Six specialized agents organized by function: sense, orchestrate, research internally, research externally, write, and evaluate. No agent crosses its lane. I can test, iterate, and improve each one independently without breaking the pipeline.

Why 6 agents instead of one

One agent doing everything is fast to build and impossible to debug. Six agents means when something breaks, I know exactly where.

The right model for the right job

RECEPTION runs Haiku, fast and consistent for classification. ATELIER runs Sonnet, needs voice and personality. MAÎTRE runs Sonnet Extended Thinking at temperature 0.0 because the final quality gate gets zero randomness.

What each agent doesn’t do

RECEPTION senses but never drafts. CONCIERGE orchestrates but never writes. MAÎTRE evaluates but never rewrites. Every boundary is explicit. Same discipline you’d enforce across a cross-functional team where expertise is critical.

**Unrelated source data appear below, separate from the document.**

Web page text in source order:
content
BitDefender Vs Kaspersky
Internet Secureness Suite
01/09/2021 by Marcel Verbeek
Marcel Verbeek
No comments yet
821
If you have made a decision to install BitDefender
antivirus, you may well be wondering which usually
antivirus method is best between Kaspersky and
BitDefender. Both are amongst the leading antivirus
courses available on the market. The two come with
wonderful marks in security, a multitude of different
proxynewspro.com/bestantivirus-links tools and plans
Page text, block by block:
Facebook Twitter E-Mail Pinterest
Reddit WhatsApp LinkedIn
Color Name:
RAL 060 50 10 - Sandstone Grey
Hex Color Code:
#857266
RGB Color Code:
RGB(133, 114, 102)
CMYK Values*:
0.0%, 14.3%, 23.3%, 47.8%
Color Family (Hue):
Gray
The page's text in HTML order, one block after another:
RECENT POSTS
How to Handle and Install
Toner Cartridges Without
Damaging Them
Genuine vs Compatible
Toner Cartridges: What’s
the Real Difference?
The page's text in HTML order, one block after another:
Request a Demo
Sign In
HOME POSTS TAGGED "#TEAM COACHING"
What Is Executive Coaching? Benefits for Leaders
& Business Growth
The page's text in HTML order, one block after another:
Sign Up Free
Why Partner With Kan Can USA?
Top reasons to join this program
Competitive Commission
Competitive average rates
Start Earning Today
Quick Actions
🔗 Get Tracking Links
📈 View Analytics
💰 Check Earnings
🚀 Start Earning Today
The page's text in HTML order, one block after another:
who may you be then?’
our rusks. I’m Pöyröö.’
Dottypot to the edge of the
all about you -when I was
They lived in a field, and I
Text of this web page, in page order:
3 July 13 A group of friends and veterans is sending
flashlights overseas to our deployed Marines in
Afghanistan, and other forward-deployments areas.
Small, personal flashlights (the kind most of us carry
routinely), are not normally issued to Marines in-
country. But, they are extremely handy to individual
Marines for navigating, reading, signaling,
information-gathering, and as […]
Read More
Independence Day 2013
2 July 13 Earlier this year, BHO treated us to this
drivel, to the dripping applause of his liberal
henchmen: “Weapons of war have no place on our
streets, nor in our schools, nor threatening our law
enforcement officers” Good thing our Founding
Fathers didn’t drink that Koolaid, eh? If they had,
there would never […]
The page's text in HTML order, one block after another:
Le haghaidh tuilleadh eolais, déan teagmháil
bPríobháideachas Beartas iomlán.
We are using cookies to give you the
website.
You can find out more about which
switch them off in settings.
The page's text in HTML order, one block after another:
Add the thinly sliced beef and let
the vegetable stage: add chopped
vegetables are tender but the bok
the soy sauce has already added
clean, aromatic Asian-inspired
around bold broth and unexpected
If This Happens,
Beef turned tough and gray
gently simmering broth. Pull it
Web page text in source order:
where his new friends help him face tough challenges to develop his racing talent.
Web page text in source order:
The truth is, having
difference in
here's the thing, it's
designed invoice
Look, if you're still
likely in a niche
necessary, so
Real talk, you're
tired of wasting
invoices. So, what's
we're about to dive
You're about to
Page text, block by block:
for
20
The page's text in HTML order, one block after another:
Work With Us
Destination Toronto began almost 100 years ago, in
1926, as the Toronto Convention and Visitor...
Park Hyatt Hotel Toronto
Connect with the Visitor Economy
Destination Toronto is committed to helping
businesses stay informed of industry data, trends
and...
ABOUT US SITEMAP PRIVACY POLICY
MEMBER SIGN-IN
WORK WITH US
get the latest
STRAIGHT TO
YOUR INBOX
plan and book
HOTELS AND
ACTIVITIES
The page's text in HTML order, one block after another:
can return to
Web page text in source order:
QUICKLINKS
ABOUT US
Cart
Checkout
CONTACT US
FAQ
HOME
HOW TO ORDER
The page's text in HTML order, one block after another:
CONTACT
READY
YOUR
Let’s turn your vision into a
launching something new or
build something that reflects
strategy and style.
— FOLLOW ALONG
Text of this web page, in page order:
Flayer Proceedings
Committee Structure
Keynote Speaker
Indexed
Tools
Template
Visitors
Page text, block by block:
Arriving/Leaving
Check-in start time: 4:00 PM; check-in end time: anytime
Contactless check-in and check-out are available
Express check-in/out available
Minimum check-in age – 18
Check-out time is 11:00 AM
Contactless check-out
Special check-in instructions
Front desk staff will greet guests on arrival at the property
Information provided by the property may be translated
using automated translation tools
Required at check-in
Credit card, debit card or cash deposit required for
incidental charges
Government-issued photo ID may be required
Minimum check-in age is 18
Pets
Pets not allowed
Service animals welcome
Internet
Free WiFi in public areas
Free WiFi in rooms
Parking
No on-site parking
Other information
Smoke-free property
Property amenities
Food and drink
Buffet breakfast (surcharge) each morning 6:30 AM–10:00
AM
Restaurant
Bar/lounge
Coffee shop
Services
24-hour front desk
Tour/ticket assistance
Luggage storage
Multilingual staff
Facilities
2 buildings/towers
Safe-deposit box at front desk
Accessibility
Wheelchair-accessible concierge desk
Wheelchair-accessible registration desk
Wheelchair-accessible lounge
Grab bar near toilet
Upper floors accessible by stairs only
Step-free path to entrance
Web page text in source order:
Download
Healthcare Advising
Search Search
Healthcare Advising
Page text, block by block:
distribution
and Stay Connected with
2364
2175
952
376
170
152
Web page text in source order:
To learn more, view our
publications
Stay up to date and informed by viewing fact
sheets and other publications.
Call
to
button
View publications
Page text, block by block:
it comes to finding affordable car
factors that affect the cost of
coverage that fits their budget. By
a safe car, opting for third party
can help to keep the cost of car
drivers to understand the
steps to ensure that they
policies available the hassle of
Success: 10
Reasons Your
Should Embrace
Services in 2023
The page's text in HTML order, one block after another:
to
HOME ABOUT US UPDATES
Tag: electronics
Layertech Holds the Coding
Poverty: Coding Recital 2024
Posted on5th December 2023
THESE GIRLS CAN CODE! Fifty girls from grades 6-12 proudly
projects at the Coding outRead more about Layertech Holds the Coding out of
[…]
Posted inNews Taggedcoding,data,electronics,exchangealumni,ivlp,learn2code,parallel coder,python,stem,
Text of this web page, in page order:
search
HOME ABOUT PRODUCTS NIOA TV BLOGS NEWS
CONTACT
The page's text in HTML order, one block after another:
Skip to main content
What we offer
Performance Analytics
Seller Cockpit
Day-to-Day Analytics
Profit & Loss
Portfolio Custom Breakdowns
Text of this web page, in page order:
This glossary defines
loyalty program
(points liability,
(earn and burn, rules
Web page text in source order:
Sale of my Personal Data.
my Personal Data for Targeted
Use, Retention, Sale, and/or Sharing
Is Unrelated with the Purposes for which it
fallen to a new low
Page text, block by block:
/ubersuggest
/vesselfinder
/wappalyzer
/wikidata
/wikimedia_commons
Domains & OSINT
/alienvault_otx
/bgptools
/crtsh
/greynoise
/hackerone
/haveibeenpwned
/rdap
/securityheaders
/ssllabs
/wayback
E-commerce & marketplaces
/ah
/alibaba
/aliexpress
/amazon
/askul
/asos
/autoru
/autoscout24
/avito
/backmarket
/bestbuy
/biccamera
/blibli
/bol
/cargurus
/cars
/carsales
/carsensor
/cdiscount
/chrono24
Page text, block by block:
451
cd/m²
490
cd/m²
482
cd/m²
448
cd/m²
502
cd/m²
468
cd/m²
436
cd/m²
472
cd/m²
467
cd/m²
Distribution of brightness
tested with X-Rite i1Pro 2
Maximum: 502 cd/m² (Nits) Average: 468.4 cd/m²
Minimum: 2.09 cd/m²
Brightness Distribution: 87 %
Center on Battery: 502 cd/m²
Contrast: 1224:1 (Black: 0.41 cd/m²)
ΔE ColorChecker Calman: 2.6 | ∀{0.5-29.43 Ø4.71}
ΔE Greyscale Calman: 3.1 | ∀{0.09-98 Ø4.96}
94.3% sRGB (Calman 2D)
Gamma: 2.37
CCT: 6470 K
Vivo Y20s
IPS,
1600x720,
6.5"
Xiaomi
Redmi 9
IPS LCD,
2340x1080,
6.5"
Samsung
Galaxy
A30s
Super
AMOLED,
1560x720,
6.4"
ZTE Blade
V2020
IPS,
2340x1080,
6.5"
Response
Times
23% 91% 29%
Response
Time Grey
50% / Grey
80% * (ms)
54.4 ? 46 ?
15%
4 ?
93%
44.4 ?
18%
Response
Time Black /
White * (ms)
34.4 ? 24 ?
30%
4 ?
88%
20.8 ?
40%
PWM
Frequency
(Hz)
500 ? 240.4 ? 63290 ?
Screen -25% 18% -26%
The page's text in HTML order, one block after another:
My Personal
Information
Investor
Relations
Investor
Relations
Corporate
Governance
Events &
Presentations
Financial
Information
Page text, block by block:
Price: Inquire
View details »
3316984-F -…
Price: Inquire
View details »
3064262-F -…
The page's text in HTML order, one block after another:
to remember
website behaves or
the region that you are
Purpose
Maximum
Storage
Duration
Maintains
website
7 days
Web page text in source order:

Why knowledge boundaries matter

SOMMELIER searches the internal knowledge base. CURATOR searches the web. They never cross. Mixing sources is how AI gives confident wrong answers. In any domain where accuracy matters, you need to know exactly where your agent’s knowledge comes from.

See the PRD ↓

RECEPTION

Sentiment Analysis & Guest Understanding

Reads the emotional temperature of every incoming email. Classifies tone and urgency so every downstream agent knows exactly what they’re walking into before they respond.

Claude Haiku 4.5Temp 0.2

CONCIERGE

Orchestration & Intelligent Routing

The boss. Classifies, coaches downstream agents, manages routing and revision loops.

Claude Sonnet 4.5Temp 0.1–0.3

SOMMELIER

Internal Knowledge Expert

Searches the KB to ground every response in verified, accurate information. No guessing, no hallucinating. If it’s not in the KB, it says so.

Claude Sonnet 4.5Temp 0.2

CURATOR

External Intelligence Specialist

Conditionally deployed. Fills external gaps: shipping status, industry context, real-time information the knowledge base doesn’t carry.

Claude Haiku 4.5Temp 0.2Conditional

ATELIER

Communication Craftsmanship

The MVP of this team. Shoulders the responsibility of rebuilding trust through every email it drafts. Writes in the brand’s luxury voice using industry communication best practices.

Claude Sonnet 4.5Temp 0.6

MAÎTRE

Evaluation & Quality Standards

Final quality gate. Every draft scored against a 7-dimension rubric before a human ever sees it. Nothing ships without passing.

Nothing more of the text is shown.